Problem details
Return all the data verbatim but without images.

##### Supplied material

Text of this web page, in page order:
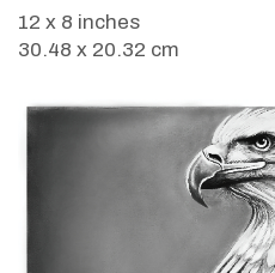
12 x 8 inches
30.48 x 20.32 cm
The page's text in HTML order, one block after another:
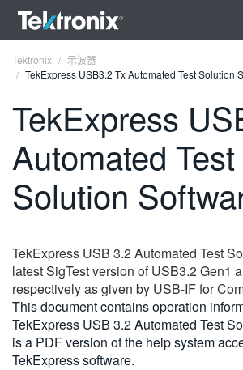
ENGLISH
FRANÇAIS
VIỆT NAM
简体中文
日本語
한국어
Tektronix
示波器
TekExpress USB3.2 Tx Automated Test Solution
TekExpress
Automated Test
Solution
TekExpress USB 3.2 Automated Test
latest SigTest version of USB3.2 Gen1
respectively as given by USB-IF for
This document contains operation
TekExpress USB 3.2 Automated Test
is a PDF version of the help system
TekExpress software.
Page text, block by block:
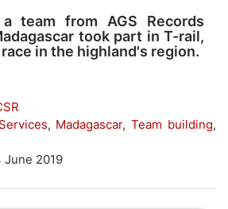
team from AGS Records
took part in T-rail,
in the highland's region.
, Madagascar,Team building,
June 2019
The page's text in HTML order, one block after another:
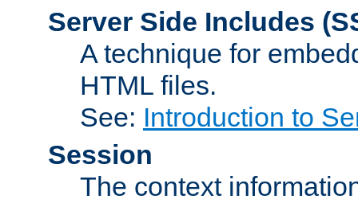
Server Side Includes
A technique for
HTML files.
See: Introduction to
Session
The context
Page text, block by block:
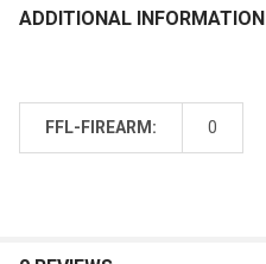
ADDITIONAL INFORMATION
FFL-FIREARM: 0
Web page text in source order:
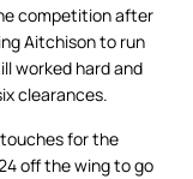
competition after
Aitchison to run
worked hard and
clearances.
touches for the
off the wing to go
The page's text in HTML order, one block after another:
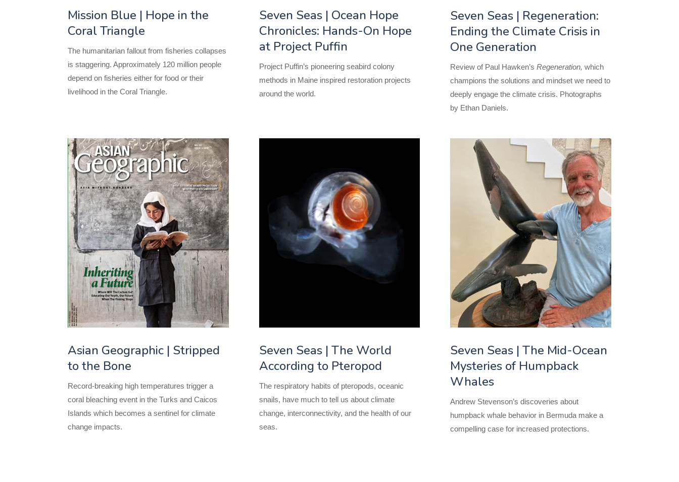
Mission Blue | Hope in the
Coral Triangle
The humanitarian fallout from fisheries collapses
is staggering. Approximately 120 million people
depend on fisheries either for food or their
livelihood in the Coral Triangle.
Seven Seas | Ocean Hope
Chronicles: Hands-On Hope
at Project Puffin
Project Puffin’s pioneering seabird colony
methods in Maine inspired restoration projects
around the world.
Seven Seas | Regeneration:
Ending the Climate Crisis in
One Generation
Review of Paul Hawken’s Regeneration, which
champions the solutions and mindset we need to
deeply engage the climate crisis. Photographs
by Ethan Daniels.
Asian Geographic | Stripped
to the Bone
Record-breaking high temperatures trigger a
coral bleaching event in the Turks and Caicos
Islands which becomes a sentinel for climate
change impacts.
Seven Seas | The World
According to Pteropod
The respiratory habits of pteropods, oceanic
snails, have much to tell us about climate
change, interconnectivity, and the health of our
seas.
Seven Seas | The Mid-Ocean
Mysteries of Humpback
Whales
Andrew Stevenson’s discoveries about
humpback whale behavior in Bermuda make a
compelling case for increased protections.
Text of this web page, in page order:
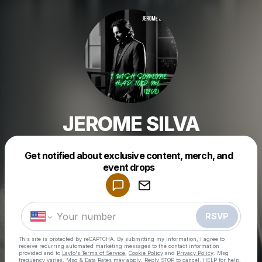
JEROME SILVA
Get notified about exclusive content, merch, and
event drops
RSVP
This site is protected by reCAPTCHA. By submitting my information, I agree to
receive recurring automated marketing messages to the contact information
provided and to Laylo's Terms of Service Cookie Policy and Privacy Policy . Msg
frequency varies. Msg & Data Rates may apply. Reply STOP to cancel, HELP for help.
Make a drop like this
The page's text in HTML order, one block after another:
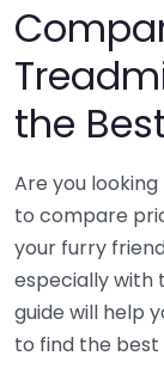
the
Are you
to compare
your furry
especially with
guide will help
to find the
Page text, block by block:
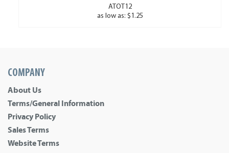
ATOT12
as low as: $1.25
COMPANY
About Us
Terms/General Information
Privacy Policy
Sales Terms
Website Terms
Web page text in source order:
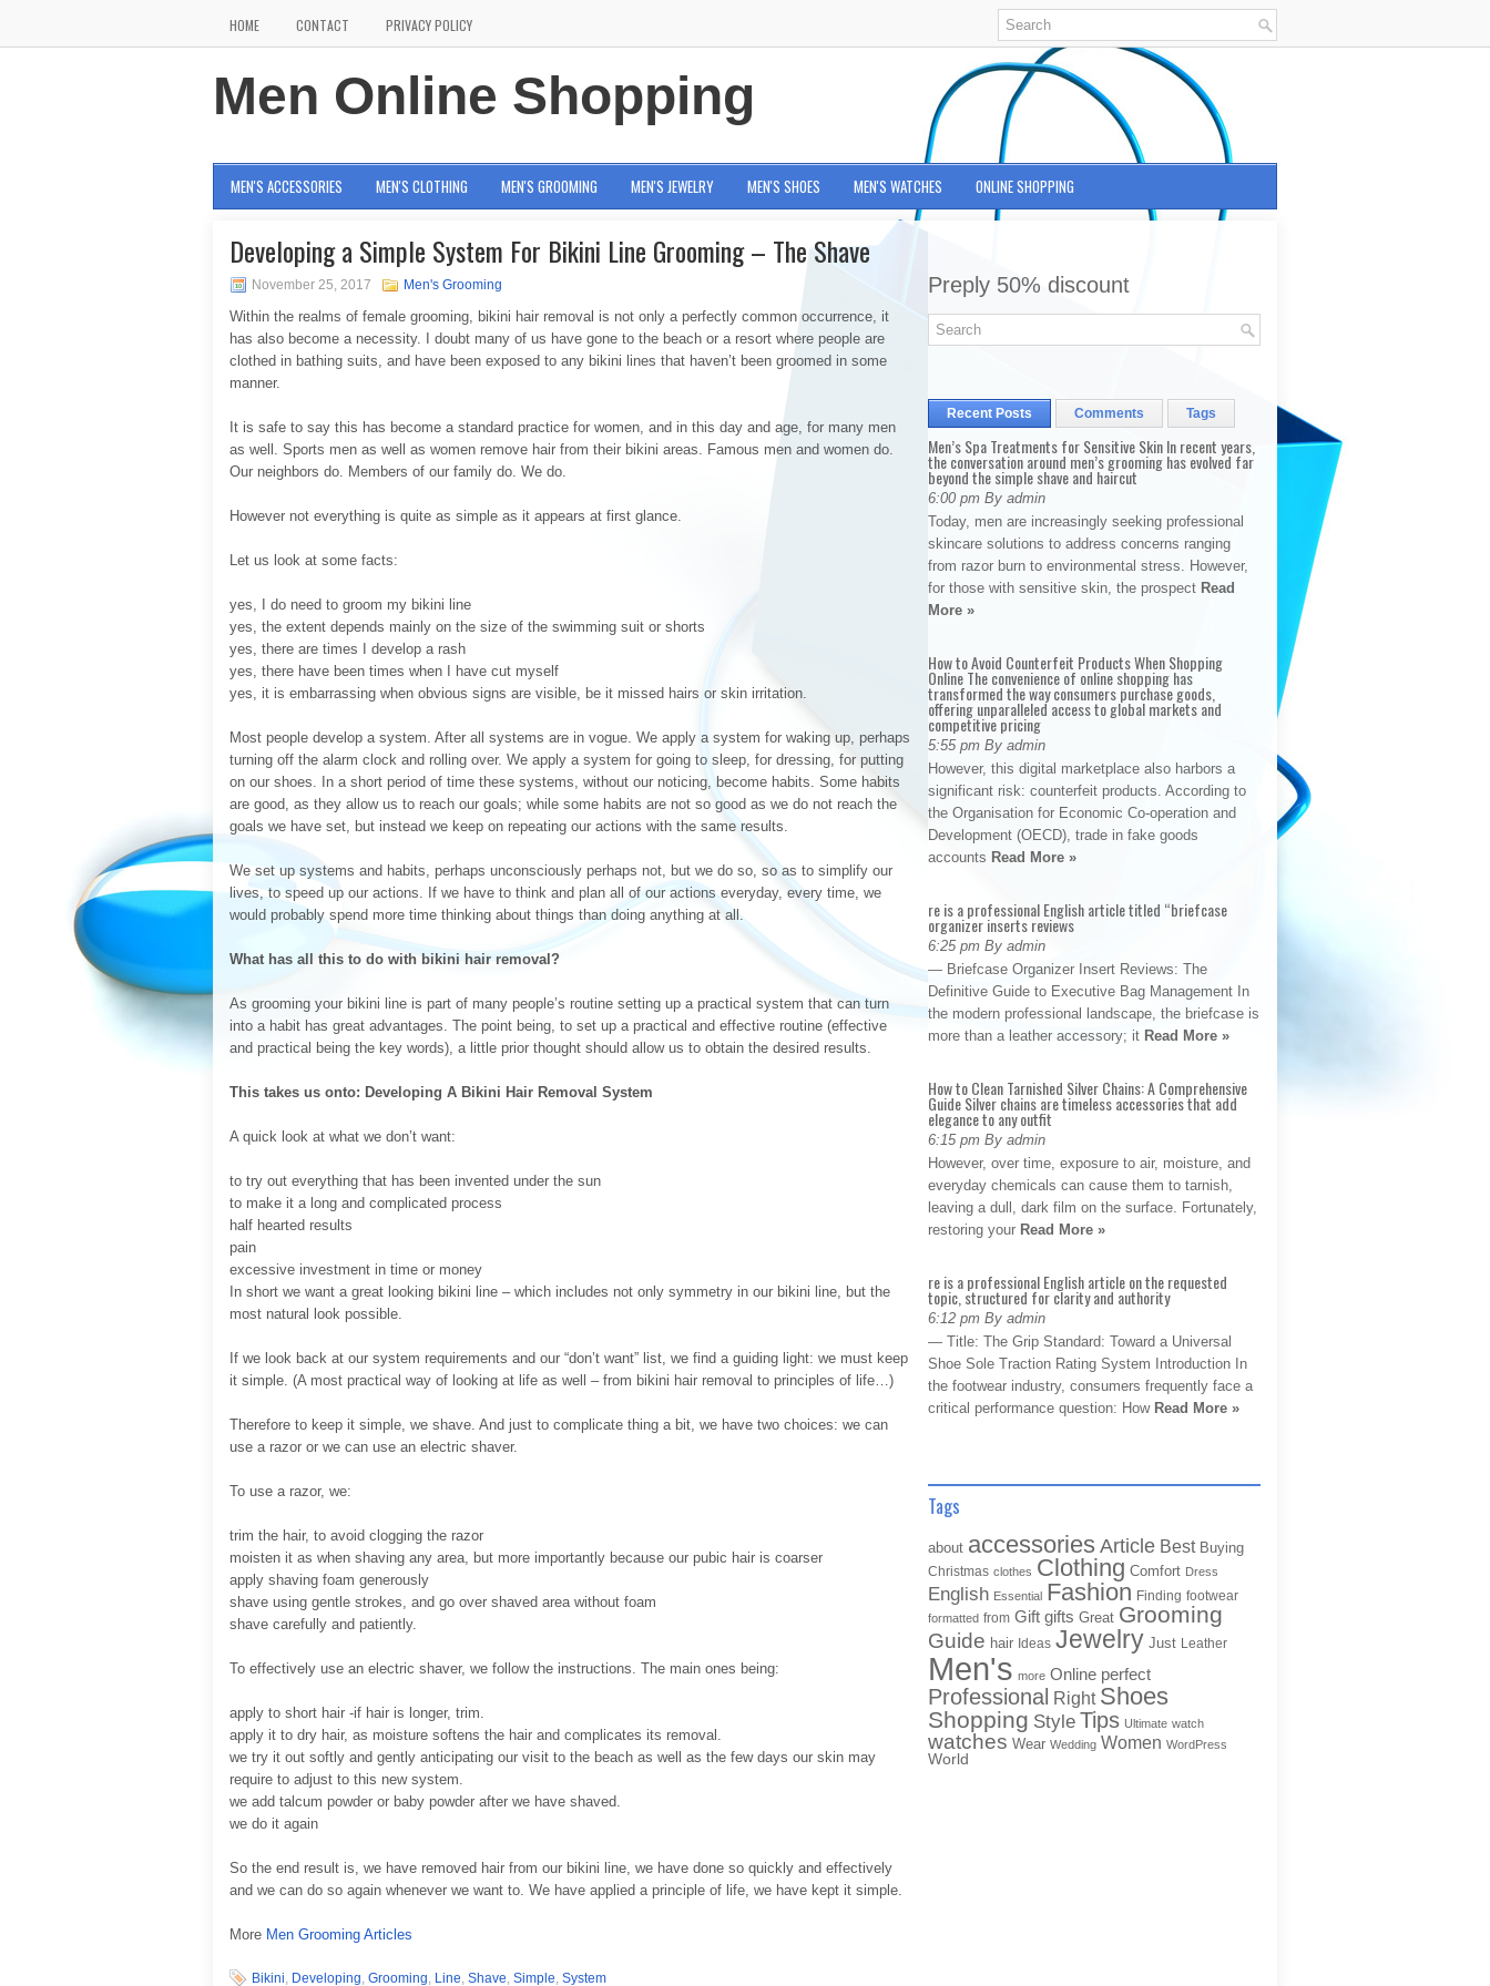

##########

The answer
Text of this web page, in page order:
12 x 8 inches
30.48 x 20.32 cm
The page's text in HTML order, one block after another:
ENGLISH
FRANÇAIS
VIỆT NAM
简体中文
日本語
한국어
Tektronix
示波器
TekExpress USB3.2 Tx Automated Test Solution
TekExpress
Automated Test
Solution
TekExpress USB 3.2 Automated Test
latest SigTest version of USB3.2 Gen1
respectively as given by USB-IF for
This document contains operation
TekExpress USB 3.2 Automated Test
is a PDF version of the help system
TekExpress software.
Page text, block by block:
team from AGS Records
took part in T-rail,
in the highland's region.
, Madagascar,Team building,
June 2019
The page's text in HTML order, one block after another:
Server Side Includes
A technique for
HTML files.
See: Introduction to
Session
The context
Page text, block by block:
ADDITIONAL INFORMATION
FFL-FIREARM: 0
Web page text in source order:
competition after
Aitchison to run
worked hard and
clearances.
touches for the
off the wing to go
The page's text in HTML order, one block after another:
Mission Blue | Hope in the
Coral Triangle
The humanitarian fallout from fisheries collapses
is staggering. Approximately 120 million people
depend on fisheries either for food or their
livelihood in the Coral Triangle.
Seven Seas | Ocean Hope
Chronicles: Hands-On Hope
at Project Puffin
Project Puffin’s pioneering seabird colony
methods in Maine inspired restoration projects
around the world.
Seven Seas | Regeneration:
Ending the Climate Crisis in
One Generation
Review of Paul Hawken’s Regeneration, which
champions the solutions and mindset we need to
deeply engage the climate crisis. Photographs
by Ethan Daniels.
Asian Geographic | Stripped
to the Bone
Record-breaking high temperatures trigger a
coral bleaching event in the Turks and Caicos
Islands which becomes a sentinel for climate
change impacts.
Seven Seas | The World
According to Pteropod
The respiratory habits of pteropods, oceanic
snails, have much to tell us about climate
change, interconnectivity, and the health of our
seas.
Seven Seas | The Mid-Ocean
Mysteries of Humpback
Whales
Andrew Stevenson’s discoveries about
humpback whale behavior in Bermuda make a
compelling case for increased protections.
Text of this web page, in page order:
JEROME SILVA
Get notified about exclusive content, merch, and
event drops
RSVP
This site is protected by reCAPTCHA. By submitting my information, I agree to
receive recurring automated marketing messages to the contact information
provided and to Laylo's Terms of Service Cookie Policy and Privacy Policy . Msg
frequency varies. Msg & Data Rates may apply. Reply STOP to cancel, HELP for help.
Make a drop like this
The page's text in HTML order, one block after another:
the
Are you
to compare
your furry
especially with
guide will help
to find the
Page text, block by block:
ATOT12
as low as: $1.25
COMPANY
About Us
Terms/General Information
Privacy Policy
Sales Terms
Website Terms
Web page text in source order:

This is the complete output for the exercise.